Подсудимая здесь упала в обморок и была вынесена из зала суда. После того как вызванное этим обстоятельством прерывание улеглась, мистер Купер продолжил...

Милостивые государри, я оплакиваю вместе со многими другими то, что это зло сопутствовало расширенной степени цивилизации и торговли — что наши законы стали слишком многочисленными и сложными для емкости ума. Что они таковы, это мнение не только мое, но и самой Легислатуры. Я полагаю, что комитет Палат Парламента заседал и все еще заседает с целью сведения наших законов к какому-то пределу в их числе и к некоторому порядку в их замысле; без чего наша Конституция, говоря словами автора, не может быть осязаемой; осязаемой формы в настоящее время она не имеет, ибо не может быть осязаемым то, что простирается на беспредельное пространство, ускользающее и бросающее вызов хватке человеческого интеллекта.

Распорядившись столь значительной частью этого параграфа, я перехожу к словам, на коих мой ученый друг мистер Герни сделал столь крайний акцент в своем обращении к вам. «Сами наши законы порочны и пристрастны как сами по себе, так и в их отправлении.
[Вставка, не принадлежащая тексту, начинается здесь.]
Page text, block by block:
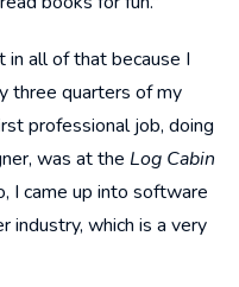
all of that because I
three quarters of my
professional job, doing
was at the Log Cabin
I came up into software
industry, which is a very
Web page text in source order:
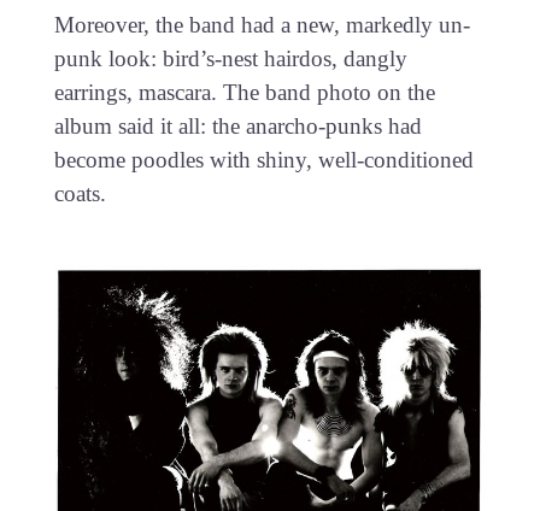
Moreover, the band had a new, markedly un-
punk look: bird’s-nest hairdos, dangly
earrings, mascara. The band photo on the
album said it all: the anarcho-punks had
become poodles with shiny, well-conditioned
coats.

На самом деле коррупция, столь же известная, как солнце в полдень, является объявленной частью системы и именуется необходимой смазкой для колес Правительства. Это весьма пагубная смазка для интересов народа». Это сильные слова, я признаю, и были бы, пожалуй, предосудительны по меньшей мере как опрометчивые, если бы сами те выражения, кои использует писатель, не вели нас прямо к фактам, на коих он намекает, и не объясняли отрывок. Он намекает самым очевидным образом на знаменитое восклицание лица в то время, когда оно находилось на посту, первого общинника королевства, которое вместо того, чтобы быть укоряемо за свои слова, ушло со своего поста с почестями, коими оно заслужило за свои службы на нем. Выяснилось в Палате общин, что местами торговали как предметами купли и продажи за деньги.
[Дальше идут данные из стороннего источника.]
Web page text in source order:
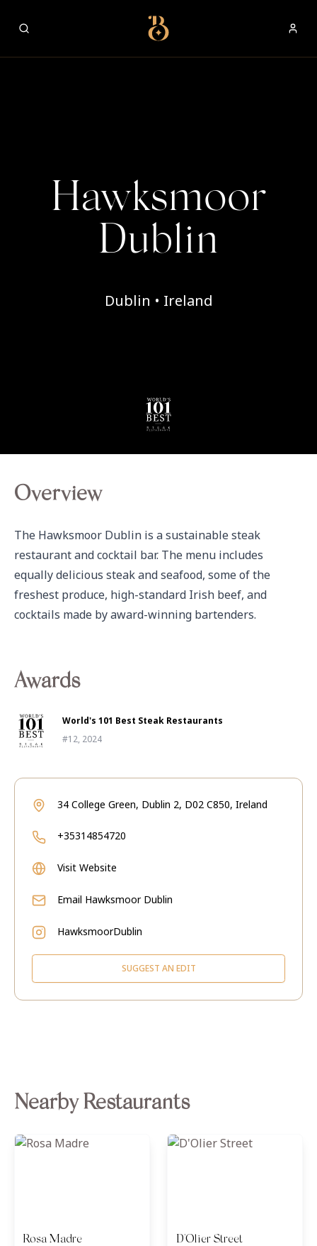
Best Restaurants
Hawksmoor
Dublin
Dublin • Ireland
Overview
The Hawksmoor Dublin is a sustainable steak
restaurant and cocktail bar. The menu includes
equally delicious steak and seafood, some of the
freshest produce, high-standard Irish beef, and
cocktails made by award-winning bartenders.
Awards
World's 101 Best Steak Restaurants
#12, 2024
34 College Green, Dublin 2, D02 C850, Ireland
+35314854720
Visit Website
Email Hawksmoor Dublin
HawksmoorDublin
SUGGEST AN EDIT
Nearby Restaurants
Rosa Madre D'Olier Street

Судья Бест. — Имеет ли этот предмет вообще какое-то отношение к вопросу, который ныне находится перед присяжными?

Мистер Купер. — Милорд, я намерен использовать заявление Спикера как исторический факт и показать, что слова, вмененные как преступные, являлись намеком на него; и коли так, не были использованы преступно. Я не желаю, более того, я избегал бы введения каких-либо неподобающих или подстрекательских тем. Я не стал бы пытаться служить моему клиенту такими средствами. Когда было обнародовано, что имела место определенная торговля местами в Палате общин, Спикер использовал эти слова (и именно на них, я хотел бы показать присяжным, автор бумаги намекает): «практики столь же известны, как солнце в полдень, от коих наши предки содрогнулись бы с негодованием», и те, милостивые государри...

Судья Бест. — Позволите ли вы мне спросить вас, мистер Купер: я хочу знать, откуда вы это берете.

Мистер Купер. — Милорд, из всех отчетов о речах в газетах того дня, которые никогда не опровергались.

Судья Бест. — Я заявляю, что всё происходившее в Парламенте не может подвергаться сомнению где-либо еще. Всё, что Спикер говорил в Парламенте, он был оправдан говорить. Но у меня нет никакой возможности знать, как и у вас, говорил ли он это когда-либо или нет.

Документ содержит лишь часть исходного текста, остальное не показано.